**Given data**
▬▬▬▬▬▬

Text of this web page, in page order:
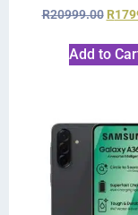
R20999.00 R
Add to
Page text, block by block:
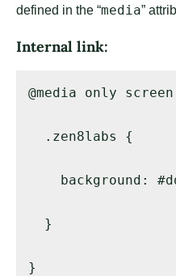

▬▬▬▬▬▬

**What the task asks**
Produce the material above again in full, with identical lines and no pictures.

**Solution for this problem**
Text of this web page, in page order:
R20999.00 R
Add to
Page text, block by block:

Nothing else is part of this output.